Tener estas cuestiones claras es primordial para que ambas visiones dialoguen y se enriquezcan. Es como si me dijeran que no es necesaria una filosofía de la persona a lo Von Hildebrand o Guardini, o que el Personalismo Comunitario de Carlos Díaz es superfluo.

Para seguir contestando no voy a situarme desde ninguno de los dos autores en particular, aunque mi influencia (o mi raíz, siguiendo la terminología de Carlos Díaz en “30 nombres propios”) creo va a quedar clara.

La primera aporía que menciona Carlos no me parece tal. La persona es y se hace. Desde el primer momento somos personas y por tanto somos dignos; no se trata de una cuestión de perfección o imprefección, categorías aritotélicas y tomistas que resultan complicadas (cuando no peligrosas) a la hora de hablar de la persona. No somos en potencia, pues, sino que somos personas desde un primer instante, pero personas que deben pasar por un proceso de personalización. Éste se desarrolla de manera doble; en relación con los demás y relación con uno mismo. Además existe la posibilidad de descubrir en los demás y en uno, una forma de relación especial con la trascendencia, que en ningún caso es independiente de nuestra relación con los otros y con nosotros mismos, y que no es imprescindible para el proceso de personalización. Estamos demasiado imbuidos de la concepción aristotélica de que la perfección y la completud van unidas, de donde proviene la idea de progreso o desarrollo que manejamos habitualmente en sentido de mejora, avance, o camino de perfección, cuando en realidad son simplemente camino.

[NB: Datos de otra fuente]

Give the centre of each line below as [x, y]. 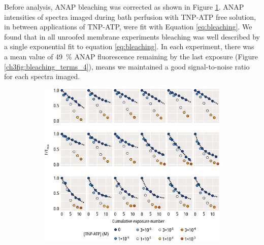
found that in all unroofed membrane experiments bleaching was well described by [132, 36]
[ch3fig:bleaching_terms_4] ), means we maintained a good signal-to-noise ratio [127, 66]
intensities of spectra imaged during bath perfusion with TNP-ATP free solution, [130, 16]
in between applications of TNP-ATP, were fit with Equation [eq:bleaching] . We [128, 27]
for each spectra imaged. [42, 76]
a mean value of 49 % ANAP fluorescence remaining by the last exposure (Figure [131, 56]
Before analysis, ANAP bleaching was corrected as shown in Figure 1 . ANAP [124, 7]
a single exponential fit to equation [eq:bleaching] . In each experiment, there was [129, 46]
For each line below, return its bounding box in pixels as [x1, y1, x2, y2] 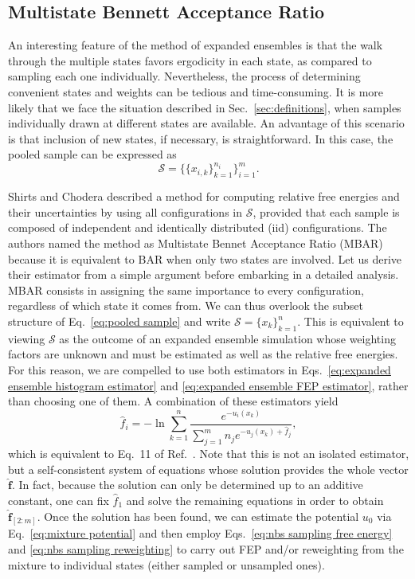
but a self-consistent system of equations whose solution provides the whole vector [8, 460, 409, 477]
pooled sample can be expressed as [8, 146, 177, 162]
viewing [8, 330, 45, 346]
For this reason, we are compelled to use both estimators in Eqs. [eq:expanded [8, 361, 391, 378]
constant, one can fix [8, 491, 109, 508]
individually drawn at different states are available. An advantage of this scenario [8, 115, 405, 131]
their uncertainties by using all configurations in [8, 203, 242, 220]
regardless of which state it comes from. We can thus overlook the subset [8, 297, 363, 314]
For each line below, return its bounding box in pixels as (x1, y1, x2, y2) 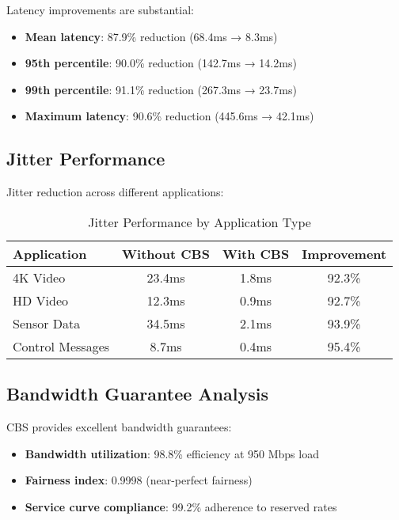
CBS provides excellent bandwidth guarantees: (6, 418, 232, 435)
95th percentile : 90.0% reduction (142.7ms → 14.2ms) (25, 55, 297, 71)
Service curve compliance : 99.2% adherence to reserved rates (25, 498, 337, 514)
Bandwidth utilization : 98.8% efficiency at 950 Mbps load (25, 445, 319, 461)
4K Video (13, 268, 66, 287)
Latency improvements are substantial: (6, 2, 194, 17)
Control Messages (13, 336, 110, 355)
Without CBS (122, 244, 210, 263)
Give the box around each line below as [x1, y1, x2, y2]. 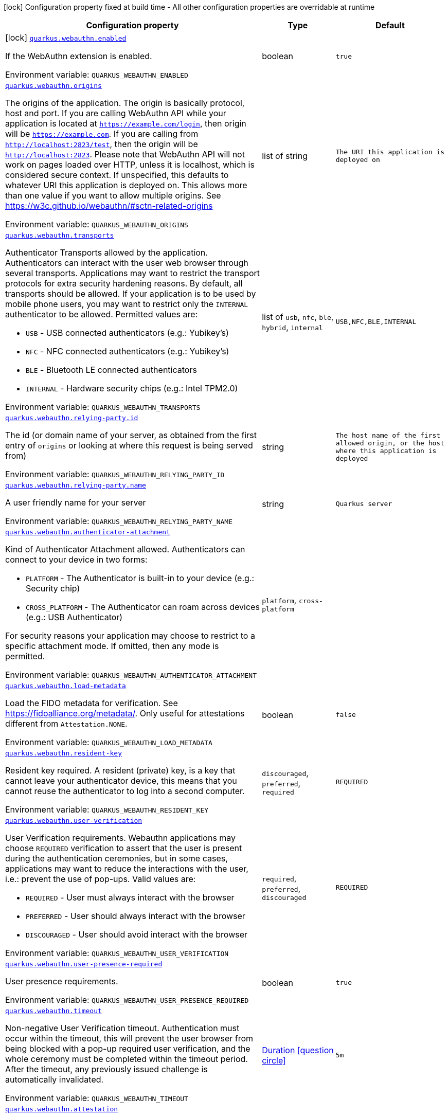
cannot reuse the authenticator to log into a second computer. [5, 786, 245, 796]
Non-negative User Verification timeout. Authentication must [5, 1023, 240, 1033]
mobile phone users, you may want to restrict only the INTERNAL [5, 299, 248, 309]
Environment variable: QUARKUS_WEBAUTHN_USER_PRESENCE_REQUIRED [5, 995, 249, 1005]
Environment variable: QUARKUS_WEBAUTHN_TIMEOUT [5, 1093, 188, 1103]
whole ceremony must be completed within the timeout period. [5, 1054, 248, 1064]
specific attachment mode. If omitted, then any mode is [5, 641, 219, 651]
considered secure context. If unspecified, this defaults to [5, 170, 229, 180]
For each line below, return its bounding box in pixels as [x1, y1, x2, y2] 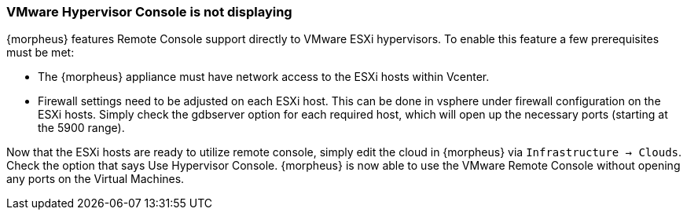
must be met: [6, 46, 75, 60]
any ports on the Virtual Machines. [6, 172, 185, 186]
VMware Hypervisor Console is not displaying [6, 4, 292, 20]
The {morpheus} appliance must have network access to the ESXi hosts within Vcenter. [38, 70, 490, 84]
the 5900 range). [38, 121, 125, 135]
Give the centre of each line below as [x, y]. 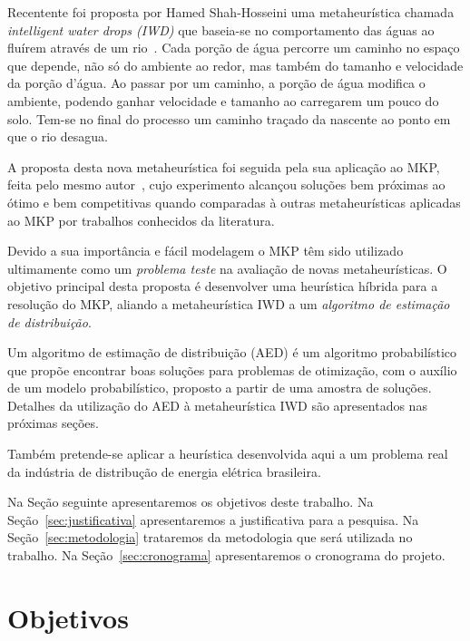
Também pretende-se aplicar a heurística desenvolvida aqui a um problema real [228, 454]
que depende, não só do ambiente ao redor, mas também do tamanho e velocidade [235, 65]
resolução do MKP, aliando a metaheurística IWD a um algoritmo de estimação [229, 303]
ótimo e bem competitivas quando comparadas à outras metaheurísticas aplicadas [234, 202]
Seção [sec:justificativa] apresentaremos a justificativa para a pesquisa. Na [213, 519]
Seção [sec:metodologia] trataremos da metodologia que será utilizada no [210, 537]
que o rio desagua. [58, 136]
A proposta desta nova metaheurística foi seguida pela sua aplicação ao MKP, [224, 166]
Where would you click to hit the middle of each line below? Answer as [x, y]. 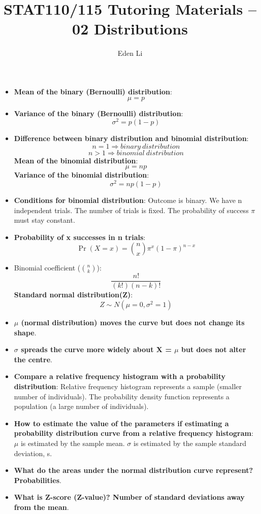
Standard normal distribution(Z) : [73, 295]
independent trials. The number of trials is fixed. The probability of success [131, 210]
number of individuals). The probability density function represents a [122, 396]
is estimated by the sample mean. [73, 443]
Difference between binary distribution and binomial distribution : [131, 138]
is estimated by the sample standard [190, 443]
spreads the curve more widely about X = [96, 349]
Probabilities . [38, 480]
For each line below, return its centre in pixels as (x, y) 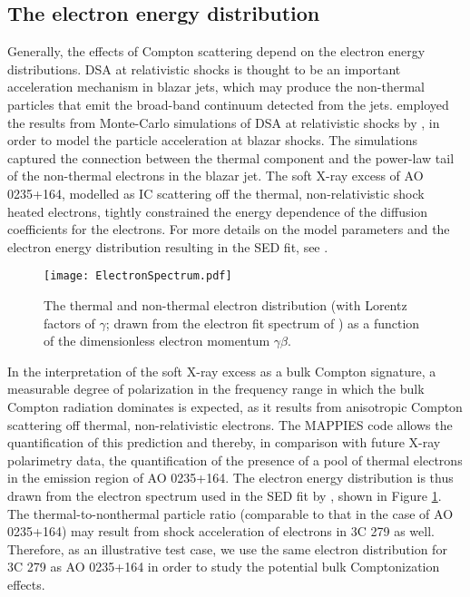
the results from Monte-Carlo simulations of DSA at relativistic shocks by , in (224, 122)
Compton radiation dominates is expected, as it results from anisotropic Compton (235, 406)
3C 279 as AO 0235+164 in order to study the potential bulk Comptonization (224, 567)
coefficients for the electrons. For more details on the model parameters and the (229, 229)
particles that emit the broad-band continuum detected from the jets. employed (228, 104)
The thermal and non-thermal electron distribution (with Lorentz (225, 304)
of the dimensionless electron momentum (157, 341)
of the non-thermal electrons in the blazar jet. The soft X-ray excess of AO (215, 176)
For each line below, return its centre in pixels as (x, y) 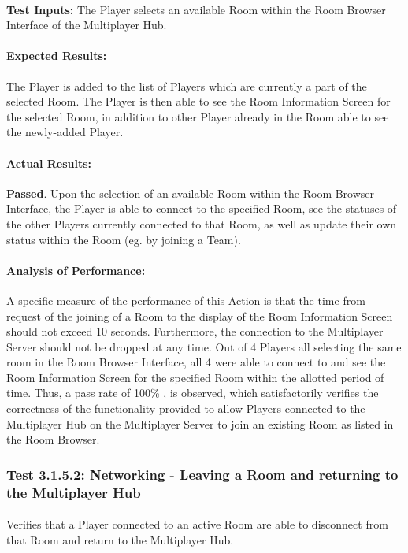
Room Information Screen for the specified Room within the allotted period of (195, 377)
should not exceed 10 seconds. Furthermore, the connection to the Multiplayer (195, 331)
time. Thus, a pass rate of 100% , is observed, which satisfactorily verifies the (193, 393)
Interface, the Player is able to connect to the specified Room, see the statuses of (202, 208)
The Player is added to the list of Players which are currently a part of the (187, 85)
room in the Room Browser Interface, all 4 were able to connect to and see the (196, 362)
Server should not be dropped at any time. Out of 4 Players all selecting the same (204, 346)
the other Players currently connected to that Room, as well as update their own (202, 223)
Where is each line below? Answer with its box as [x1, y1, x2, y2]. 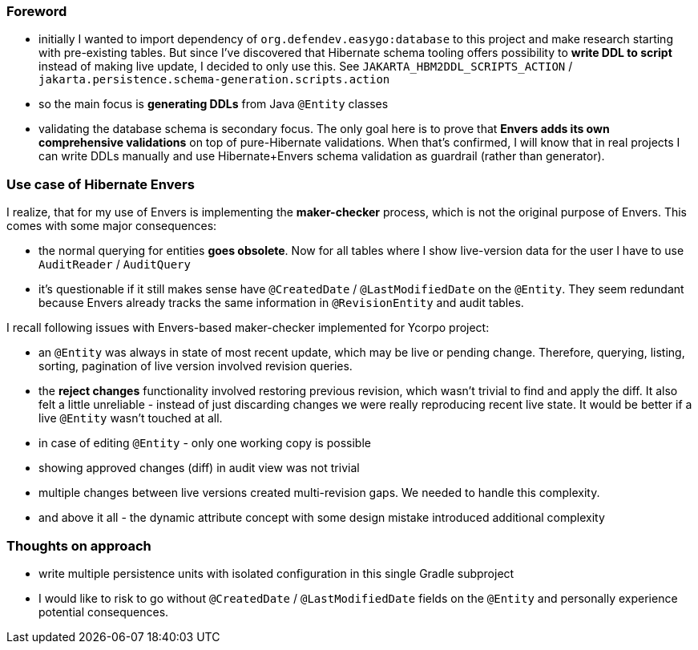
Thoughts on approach [6, 537, 151, 554]
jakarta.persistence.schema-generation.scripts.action [38, 73, 390, 87]
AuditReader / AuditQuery [38, 257, 191, 272]
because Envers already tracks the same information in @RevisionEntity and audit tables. [38, 296, 524, 310]
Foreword [6, 3, 67, 19]
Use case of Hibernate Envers [6, 176, 195, 192]
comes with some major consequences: [6, 219, 217, 233]
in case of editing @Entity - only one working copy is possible [38, 436, 371, 450]
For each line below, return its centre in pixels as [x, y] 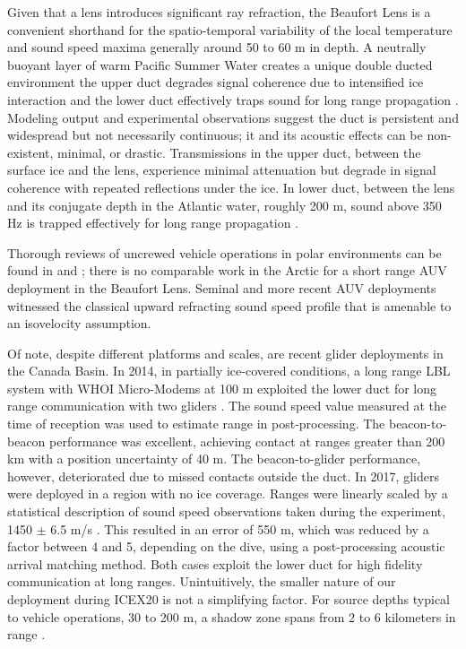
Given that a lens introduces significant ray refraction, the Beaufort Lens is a [219, 12]
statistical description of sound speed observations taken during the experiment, [227, 511]
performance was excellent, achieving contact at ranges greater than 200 [247, 441]
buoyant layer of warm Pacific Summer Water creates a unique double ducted [220, 64]
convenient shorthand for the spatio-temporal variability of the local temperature [230, 29]
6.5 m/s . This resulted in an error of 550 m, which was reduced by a [240, 528]
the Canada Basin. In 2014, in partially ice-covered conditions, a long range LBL [229, 371]
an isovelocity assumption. [79, 323]
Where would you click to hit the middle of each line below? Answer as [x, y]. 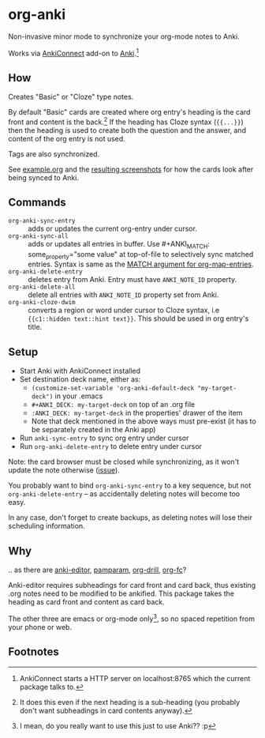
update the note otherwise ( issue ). [64, 470]
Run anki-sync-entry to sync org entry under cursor [104, 438]
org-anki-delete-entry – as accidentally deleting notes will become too [124, 494]
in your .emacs [79, 396]
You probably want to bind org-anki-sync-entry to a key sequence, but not [130, 486]
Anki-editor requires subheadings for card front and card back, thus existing [132, 586]
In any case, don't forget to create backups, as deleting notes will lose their [130, 518]
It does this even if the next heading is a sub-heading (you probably [130, 702]
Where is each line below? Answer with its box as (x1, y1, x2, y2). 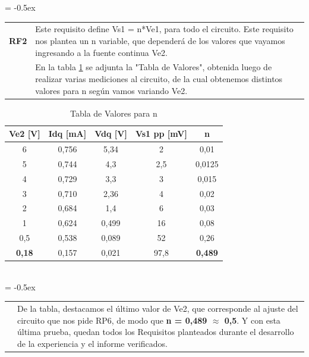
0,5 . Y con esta (224, 314, 280, 326)
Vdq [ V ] (94, 127, 127, 140)
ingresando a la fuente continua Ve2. (35, 46, 168, 58)
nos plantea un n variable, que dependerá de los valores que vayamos (35, 34, 285, 46)
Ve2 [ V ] (9, 127, 40, 140)
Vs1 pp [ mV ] (135, 127, 187, 140)
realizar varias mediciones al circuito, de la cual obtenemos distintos (35, 72, 283, 84)
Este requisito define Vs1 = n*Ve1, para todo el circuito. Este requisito (35, 23, 294, 35)
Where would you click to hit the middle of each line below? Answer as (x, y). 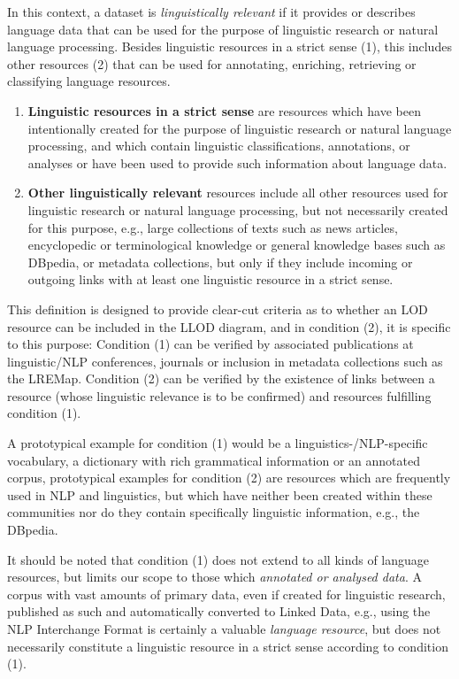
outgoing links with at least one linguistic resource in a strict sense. (210, 279)
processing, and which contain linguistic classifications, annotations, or (219, 146)
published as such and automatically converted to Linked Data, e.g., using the (219, 611)
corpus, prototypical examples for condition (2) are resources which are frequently (229, 478)
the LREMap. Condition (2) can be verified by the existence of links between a (221, 378)
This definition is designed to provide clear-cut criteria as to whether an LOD (218, 309)
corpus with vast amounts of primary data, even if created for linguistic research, (226, 594)
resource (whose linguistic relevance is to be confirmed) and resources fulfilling (219, 395)
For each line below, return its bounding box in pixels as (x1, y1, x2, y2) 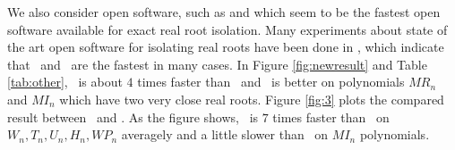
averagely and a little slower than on (121, 125, 329, 144)
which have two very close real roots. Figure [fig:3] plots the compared (59, 89, 444, 108)
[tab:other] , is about (7, 72, 123, 91)
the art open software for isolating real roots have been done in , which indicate (7, 37, 444, 56)
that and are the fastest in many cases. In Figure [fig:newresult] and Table (7, 54, 427, 73)
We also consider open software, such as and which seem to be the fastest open (7, 3, 441, 21)
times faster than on (272, 107, 390, 126)
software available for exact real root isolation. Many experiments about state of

Así las consecuencias de una visión perfeccionista son precisamente de las que alerta Carlos en estas líneas; sólo vales si te adhieres a una escala de valores, por lo que quien no puede por ser nonnato o discapacitado no sería persona o lo sería “menos”. De la misma manera que he visto justificar a reputados neotomistas la pena de muerte, ya que igual que se “mejora”, se “empeora”, pudiendo perder en la escala personal. Ser no implica estaticidad; la discrepancia entre Heráclito y Parménides es falsa, se trata de dos maneras de explicar lo mismo. El ser se desarrolla y no es por ello que sea mejor o peor, sino por su adscripción a una escala de valores.
Hasta aquí mi matiz con Carlos es que creo que el tomismo es una mala explicación de lo que dijo Tomás de Aquino. Maritain se ciñó finalmente en exceso al tomismo. Esto ya lo separó de Péguy y lo separaría de Mounier.
Mounier es un pensador arriesgado, más preocupado por entender y explicar qué acontecía con la persona, que en mantener una rigurosidad filosófica. Y esto lo aprendió de Landsberg, su “maestro” en entender qué era eso del compromiso, alguien extraordinariamente riguroso que también entendía de las urgencias, que prefirió la inestabilidad al quietismo.
En fin, que esto da para mucho y es un comentario…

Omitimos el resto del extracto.